Education

Resurrection valedictorian cites strong bond with graduating seniors

COURTESY REBECCA DIKUMResurrection Catholic High School Valedictorian Rebecca Dikum, left, and Salutatorian Caroline Foster.
COURTESY REBECCA DIKUMResurrection Catholic High School Valedictorian Rebecca Dikum, left, and Salutatorian Caroline Foster.

Rebecca Dikum shot to the top of the class at Resurrection Catholic High School in Pascagoula, where she was this year's valedictorian.

She earned that honor by holding down a 4.3 grade point average, becoming a National Merit Commended Scholar, and being a part of "just about every organization there is at the school," she said.

As a result, Dikum earned a full-tuition scholarship at the University of Alabama. She hopes to continue her successful academic career at the university, where she plans on studying air space engineering.

For Dikum, engineering is a natural transition. Her ultimate goal is to work for NASA.

"It's just the way my brain works," she said. "I've always been around NASA. I've always admired and found an interest in engineering, in its design and how to maintain it.

I'm a left-brain thinker, analytical," she said.

When Rebecca first started at Resurrection, she wasn't exactly sure what field she would pursue. They all looked good to her.

"I want to be an artist, a soldier, a veterinarian, a nurse. I want to learn everything there is to know, I want today to prepare me for tomorrow, but I don't know what tomorrow will be like when I get there," she wrote in a poem.

With only 43 graduates this year, Dikum said her class has a unique and strong bond with one another. She believes it'll stay that way after high school.

"I may walk blindfolded and stumble along, not knowing exactly where it is that I'm headed, but I will never be alone. If I start to fall, I know that I will have 42 of my high school classmates to catch me," she said in her valedictorian address.

Her family has also provided constant support throughout high school, she said. When the classes started getting a little too advanced for mom to tutor, she would help in another way, she said.

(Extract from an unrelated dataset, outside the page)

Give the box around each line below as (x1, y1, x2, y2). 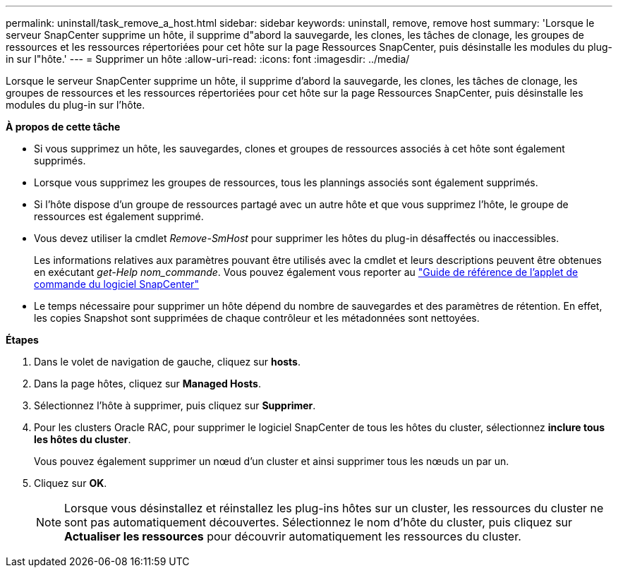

"If I was up until midnight working on homework in the living room, my mom would stay up with me," she said. "She's been very supportive of me."

Even when she's not required to hit the books, Dikum said she gravitates toward them anyway.

"I love to read and write. Everything. It doesn't matter what it is honestly," she said.

Dikum was offered scholarships totalling over $359,000.

She is the daughter of Natalie and Steve Dikum.

Caroline Foster was his year's salutatorian. She is the daughter of Kelly and Joseph Foster.

Foster will attend the University of Mississippi where she will study biology and Spanish.